* [WHAT NEEDS TO BE DONE]: Below are records; reproduce exactly the lines from the one that has "13.02 € 14.47 €" through the one that has "Lecker, jubelnd und", ends included, and nothing more.

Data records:
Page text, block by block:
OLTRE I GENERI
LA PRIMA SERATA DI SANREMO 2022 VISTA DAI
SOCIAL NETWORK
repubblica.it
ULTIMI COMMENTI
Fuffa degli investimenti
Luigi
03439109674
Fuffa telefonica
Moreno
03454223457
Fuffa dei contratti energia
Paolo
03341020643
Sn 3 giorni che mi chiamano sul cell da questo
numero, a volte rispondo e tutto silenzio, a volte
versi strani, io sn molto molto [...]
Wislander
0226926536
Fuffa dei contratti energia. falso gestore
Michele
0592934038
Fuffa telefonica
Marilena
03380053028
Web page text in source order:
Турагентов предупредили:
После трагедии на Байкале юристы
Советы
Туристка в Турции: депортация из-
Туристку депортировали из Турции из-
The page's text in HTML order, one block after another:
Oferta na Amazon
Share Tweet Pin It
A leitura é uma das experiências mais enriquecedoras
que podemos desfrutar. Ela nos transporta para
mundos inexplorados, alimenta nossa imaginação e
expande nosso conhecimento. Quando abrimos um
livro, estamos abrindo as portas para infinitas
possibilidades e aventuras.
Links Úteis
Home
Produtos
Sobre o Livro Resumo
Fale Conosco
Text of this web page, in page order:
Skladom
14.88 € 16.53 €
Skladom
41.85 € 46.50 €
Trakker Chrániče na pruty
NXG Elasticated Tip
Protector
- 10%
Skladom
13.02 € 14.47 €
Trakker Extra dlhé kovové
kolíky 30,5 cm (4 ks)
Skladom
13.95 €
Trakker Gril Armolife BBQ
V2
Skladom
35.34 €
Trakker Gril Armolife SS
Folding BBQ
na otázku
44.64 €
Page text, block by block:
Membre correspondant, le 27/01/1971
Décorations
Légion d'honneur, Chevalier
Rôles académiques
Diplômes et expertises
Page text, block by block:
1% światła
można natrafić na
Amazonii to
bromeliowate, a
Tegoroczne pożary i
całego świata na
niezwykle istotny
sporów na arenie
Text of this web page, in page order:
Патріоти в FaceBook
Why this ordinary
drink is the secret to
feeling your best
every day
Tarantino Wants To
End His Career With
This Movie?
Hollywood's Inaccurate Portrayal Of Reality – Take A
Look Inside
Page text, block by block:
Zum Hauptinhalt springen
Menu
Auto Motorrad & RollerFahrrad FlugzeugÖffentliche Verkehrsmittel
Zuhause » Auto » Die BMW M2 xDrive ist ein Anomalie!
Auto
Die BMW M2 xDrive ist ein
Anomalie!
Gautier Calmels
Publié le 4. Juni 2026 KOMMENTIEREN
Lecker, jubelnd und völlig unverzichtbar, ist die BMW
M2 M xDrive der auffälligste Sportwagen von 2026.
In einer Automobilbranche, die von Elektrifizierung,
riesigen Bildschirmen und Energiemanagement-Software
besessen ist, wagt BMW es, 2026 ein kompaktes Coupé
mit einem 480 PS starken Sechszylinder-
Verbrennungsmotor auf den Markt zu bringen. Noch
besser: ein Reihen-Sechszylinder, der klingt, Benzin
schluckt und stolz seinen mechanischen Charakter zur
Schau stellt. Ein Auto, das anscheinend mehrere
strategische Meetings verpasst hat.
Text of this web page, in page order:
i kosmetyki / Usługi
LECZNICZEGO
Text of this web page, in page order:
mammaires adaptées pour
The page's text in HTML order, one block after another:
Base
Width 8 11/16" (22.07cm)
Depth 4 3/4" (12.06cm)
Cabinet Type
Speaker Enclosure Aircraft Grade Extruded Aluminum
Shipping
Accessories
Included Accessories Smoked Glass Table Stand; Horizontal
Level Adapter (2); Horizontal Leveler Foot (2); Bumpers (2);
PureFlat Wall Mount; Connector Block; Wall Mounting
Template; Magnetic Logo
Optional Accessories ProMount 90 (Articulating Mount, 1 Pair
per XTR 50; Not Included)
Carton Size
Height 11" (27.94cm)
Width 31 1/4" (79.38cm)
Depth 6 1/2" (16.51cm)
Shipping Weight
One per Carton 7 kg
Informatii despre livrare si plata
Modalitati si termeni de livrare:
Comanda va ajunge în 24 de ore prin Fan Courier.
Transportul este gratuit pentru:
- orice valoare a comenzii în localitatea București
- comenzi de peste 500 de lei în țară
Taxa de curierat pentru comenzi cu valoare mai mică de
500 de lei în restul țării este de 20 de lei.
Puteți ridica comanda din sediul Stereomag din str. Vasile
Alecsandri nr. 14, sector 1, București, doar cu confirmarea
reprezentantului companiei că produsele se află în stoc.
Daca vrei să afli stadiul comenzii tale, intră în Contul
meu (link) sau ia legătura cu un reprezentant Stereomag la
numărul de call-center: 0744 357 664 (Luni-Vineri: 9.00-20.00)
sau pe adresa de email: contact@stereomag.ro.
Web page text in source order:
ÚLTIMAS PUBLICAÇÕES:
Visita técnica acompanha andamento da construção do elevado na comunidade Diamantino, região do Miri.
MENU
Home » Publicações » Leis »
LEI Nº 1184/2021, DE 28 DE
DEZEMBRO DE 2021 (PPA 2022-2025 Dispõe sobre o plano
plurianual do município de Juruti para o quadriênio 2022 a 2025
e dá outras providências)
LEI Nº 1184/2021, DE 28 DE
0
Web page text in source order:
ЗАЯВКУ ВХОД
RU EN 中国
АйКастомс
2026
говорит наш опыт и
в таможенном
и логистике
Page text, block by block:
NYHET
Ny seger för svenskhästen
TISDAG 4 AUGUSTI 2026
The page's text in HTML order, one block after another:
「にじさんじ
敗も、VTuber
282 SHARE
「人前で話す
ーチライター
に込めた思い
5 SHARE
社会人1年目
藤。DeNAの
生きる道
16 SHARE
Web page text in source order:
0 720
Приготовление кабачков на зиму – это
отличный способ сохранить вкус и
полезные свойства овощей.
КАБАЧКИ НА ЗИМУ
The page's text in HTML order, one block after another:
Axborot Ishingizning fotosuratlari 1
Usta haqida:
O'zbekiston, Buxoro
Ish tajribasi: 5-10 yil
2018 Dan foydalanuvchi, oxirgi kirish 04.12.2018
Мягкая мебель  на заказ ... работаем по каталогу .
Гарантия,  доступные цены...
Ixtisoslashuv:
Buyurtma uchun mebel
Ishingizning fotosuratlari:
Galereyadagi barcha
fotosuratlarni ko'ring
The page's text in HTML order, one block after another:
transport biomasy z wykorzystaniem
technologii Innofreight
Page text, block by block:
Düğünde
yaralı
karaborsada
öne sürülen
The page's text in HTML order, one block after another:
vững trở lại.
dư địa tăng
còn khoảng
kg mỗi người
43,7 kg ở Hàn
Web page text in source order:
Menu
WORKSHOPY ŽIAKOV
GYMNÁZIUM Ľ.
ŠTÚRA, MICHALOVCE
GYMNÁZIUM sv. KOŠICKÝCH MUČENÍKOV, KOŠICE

* [EXERCISE RESULT]:
13.02 € 14.47 €
Trakker Extra dlhé kovové
kolíky 30,5 cm (4 ks)
Skladom
13.95 €
Trakker Gril Armolife BBQ
V2
Skladom
35.34 €
Trakker Gril Armolife SS
Folding BBQ
na otázku
44.64 €
Page text, block by block:
Membre correspondant, le 27/01/1971
Décorations
Légion d'honneur, Chevalier
Rôles académiques
Diplômes et expertises
Page text, block by block:
1% światła
można natrafić na
Amazonii to
bromeliowate, a
Tegoroczne pożary i
całego świata na
niezwykle istotny
sporów na arenie
Text of this web page, in page order:
Патріоти в FaceBook
Why this ordinary
drink is the secret to
feeling your best
every day
Tarantino Wants To
End His Career With
This Movie?
Hollywood's Inaccurate Portrayal Of Reality – Take A
Look Inside
Page text, block by block:
Zum Hauptinhalt springen
Menu
Auto Motorrad & RollerFahrrad FlugzeugÖffentliche Verkehrsmittel
Zuhause » Auto » Die BMW M2 xDrive ist ein Anomalie!
Auto
Die BMW M2 xDrive ist ein
Anomalie!
Gautier Calmels
Publié le 4. Juni 2026 KOMMENTIEREN
Lecker, jubelnd und völlig unverzichtbar, ist die BMW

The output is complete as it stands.